3.9 The manufacturer reported that prucalopride was generally well tolerated and that the majority of adverse events in the clinical trials were mild or moderate. In PRU-INT-6, 80.8% of people in the prucalopride 2 mg arm reported at least one adverse event, compared with 66.0% in the placebo arm. The incidence of serious adverse events was 2.1% in both the prucalopride and placebo arms. The most frequently reported adverse events included headache, nausea and abdominal pain. The incidence of diarrhoea in the prucalopride 2 mg arm (13.0%) was more than twice that of the placebo arm (5.4%). The adverse event profiles in the PRU-USA-11 and PRU-USA-13 trials were similar to those in the PRU-INT-6 trial. The onset of these adverse events was most frequently reported on the day after the start of treatment ('day one') and the duration was short. The manufacturer reported that when day one was excluded from the analysis, the incidence of adverse events was comparable among the treatment groups.

3.10 The manufacturer developed a decision analytic model based on patient-level data from the clinical trials. All data from the included trials, for men and women, were used in the model, however all analyses presented by the manufacturer were derived using data from women only. The model compared prucalopride 1 mg daily (for older women) and prucalopride 2 mg daily (for adult women) with placebo for up to 52 weeks. In both arms, bisacodyl as rescue medication was allowed, and if it was used, any bowel movements in the following 48 hours were not included in the analysis. In the base case, results were presented for all women (that is, adult women and older women). Treatment duration was 4 weeks, after which women could only continue treatment if they had three or more spontaneous complete bowel movements per week.

3.11 Two additional analyses were presented. One incorporated data for adult women only and one incorporated data for older women only. For the first 12 weeks, the model for adult women included randomised controlled trial data for all women treated with prucalopride 2 mg. Additional observational trial data were incorporated up to a further 40 weeks after the initial trial period. The model in older women incorporated randomised controlled trial data for women treated with prucalopride 1 mg in the first 4 weeks followed by observational data for up to 1 year.

3.12 No discounting was applied in the model because both costs and utility values were modelled for 52 weeks. The only costs incorporated in the economic model were the list prices of prucalopride 2 mg (£2.13 per tablet) and prucalopride 1 mg (£1.38 per tablet). Costs and utility values for placebo plus rescue therapy were not included in the model. The manufacturer assumed that women would take their treatment for only part of the year (220 days). Adverse events and their associated costs were not included in the model. The manufacturer acknowledged that the rates of adverse events were comparable between prucalopride and placebo and therefore they considered that including these events would not affect the outcome of the analysis.
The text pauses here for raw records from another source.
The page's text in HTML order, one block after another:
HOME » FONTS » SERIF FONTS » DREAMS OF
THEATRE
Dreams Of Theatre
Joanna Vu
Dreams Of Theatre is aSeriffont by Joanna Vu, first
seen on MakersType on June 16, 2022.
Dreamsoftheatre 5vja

3.13 Clinical data incorporated in the model were derived from the three pivotal trials, two trials in older people (PRU-INT-12 and PRU-USA-26) and the extension studies. Patient characteristics from these studies were used to inform the disease states in the model. Further patient characteristics were obtained from other trials not fully described in the manufacturer's submission, including three additional dose–response trials (PRU-INT-1, PRU-INT-2 and PRU-USA-3) and two phase II trials (PRU-FRA-1 and PRU-GBR-4). No methods or results for these trials were included in the submission. PAC-SYM and PAC-QOL data from the clinical trials were mapped to EQ-5D through SF-36 scores using the generalised least squares regression method. People who had chronic constipation who did not respond to prucalopride were assumed to have no quality-adjusted life year (QALY) gain.
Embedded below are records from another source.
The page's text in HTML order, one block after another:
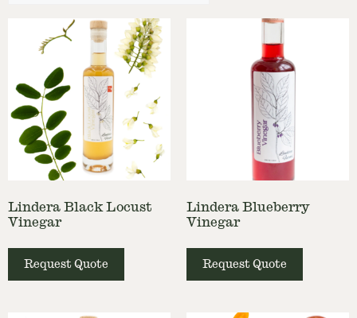
Lindera Black Locust
Vinegar
Request Quote
Lindera Blueberry
Vinegar
Request Quote
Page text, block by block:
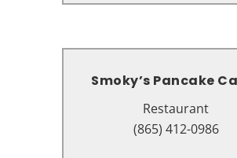
Smoky’s Pancake
Restaurant
(865) 412-0986
Smoky’s Pancake
Restaurant
4235 Parkway, Pigeon

3.14 The manufacturer's base case presented an average cost-effectiveness ratio because no cost for the comparator was included in the model. The average cost of prucalopride for all women was £498 with an average QALY gain of 0.0316, resulting in an average incremental cost-effectiveness ratio (ICER) of £15,700 per QALY gained. The average cost of prucalopride for adult women (18–64 years) was £622 with an average QALY gain of 0.0369, resulting in an ICER of £16,800 per QALY gained. The average cost of prucalopride for older women (65 years or older) was £403 with an average QALY gain of 0.0342, resulting in an ICER of £11,700 per QALY gained.

3.15 The manufacturer also presented an analysis that included all women who had an additional bowel movement per week (the secondary outcome measure in the pivotal trials). The manufacturer estimated that, for all women, the annual cost per person to reach this secondary outcome would be £498 with an average QALY gain of 0.0277, resulting in an ICER of £18,000 per QALY gained. For adult women, the cost would be £622 with an average QALY gain of 0.0342, resulting in an ICER of £18,000 per QALY gained. The cost for older women was £403 with a QALY gain of 0.0255, resulting in an ICER of £15,800 per QALY gained.
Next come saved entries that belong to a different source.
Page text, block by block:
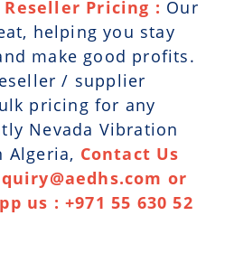
Pricing : Our
helping you stay
make good profits.
/ supplier
pricing for any
Nevada Vibration
Algeria, Contact Us
or
us : +971 55 630 52
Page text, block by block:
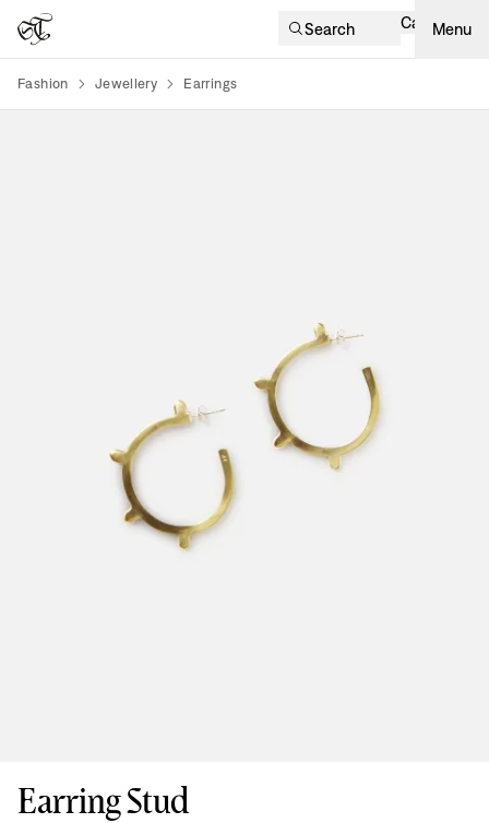
Search Cart Menu
Fashion Jewellery Earrings
Earring Stud
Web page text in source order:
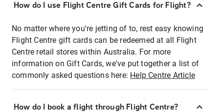
How do I use Flight Centre Gift Cards for Flight?
No matter where you're jetting of to, rest easy knowing
Flight Centre gift cards can be redeemed at all Flight
Centre retail stores within Australia. For more
information on Gift Cards, we've put together a list of
commonly asked questions here: Help Centre Article
How do I book a flight through Flight Centre?
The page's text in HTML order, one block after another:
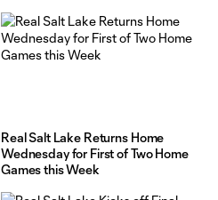
Real Salt Lake Returns Home
Wednesday for First of Two Home
Games this Week

3.16 The manufacturer presented probabilistic sensitivity analyses for all women, adult women and older women, with and without an adjustment for baseline severity of constipation. The probabilistic sensitivity analysis results showed that the probabilities of the ICERs for prucalopride exceeding £20,000 per QALY gained were approximately 45%, 44% and 47% for all women, adult women and older women respectively. The probabilities of the ICERs for prucalopride exceeding £30,000 per QALY gained were approximately 40%, 36% and 45% for all women, adult women and older women respectively. The manufacturer reported that the main factors affecting cost effectiveness were:

  • the effect of constipation severity at baseline on treatment effectiveness (that is, if the treatment effect is assumed to be the same regardless of baseline severity, the probability of prucalopride being cost effective at £20,000 per QALY gained is increased)

  • the ability to identify women whose constipation did not respond to prucalopride at a very early stage of treatment

  • the acquisition cost of prucalopride

  • the utility values derived from mapping PAC outcome measures (PAC-SYM and PAC-QOL) to EQ-5D scores.

3.17 The ERG reviewed the evidence submitted by the manufacturer on the clinical and cost effectiveness of prucalopride. It noted that the three pivotal trials (PRU-INT-6, PRU-USA-11 and PRU-USA-13) formed the basis of the manufacturer's assessment of clinical effectiveness. The ERG was unclear how people from the original trials were selected for the extension studies because no baseline data were provided in the manufacturer's submission. The ERG considered it possible that the people in the extension studies had constipation that was not necessarily refractory to laxative treatment. The ERG further noted that the extension studies included both older people and people with opioid-induced chronic constipation and that the results were not separated. The ERG was also concerned that the high rate of withdrawal from the extension studies (more than 50% of people at 12 months) was likely to have resulted in people who were relatively more satisfied with their treatment continuing with treatment compared with those dropping out.

3.18 Overall, the ERG noted that there was a considerable quantity of clinical-effectiveness evidence in adults that suggested an improvement in chronic constipation for people treated with prucalopride compared with placebo. The ERG calculated the weighted average of the effect of prucalopride across the pivotal trials and estimated that 28% of people reached the primary outcome of three or more spontaneous complete bowel movements per week after treatment with prucalopride 2 mg compared with 10.6% of people treated with placebo after 1­4 weeks. After 1­12 weeks, 23.8% of people treated with prucalopride 2 mg reached the primary outcome compared with 11.4% of people treated with placebo.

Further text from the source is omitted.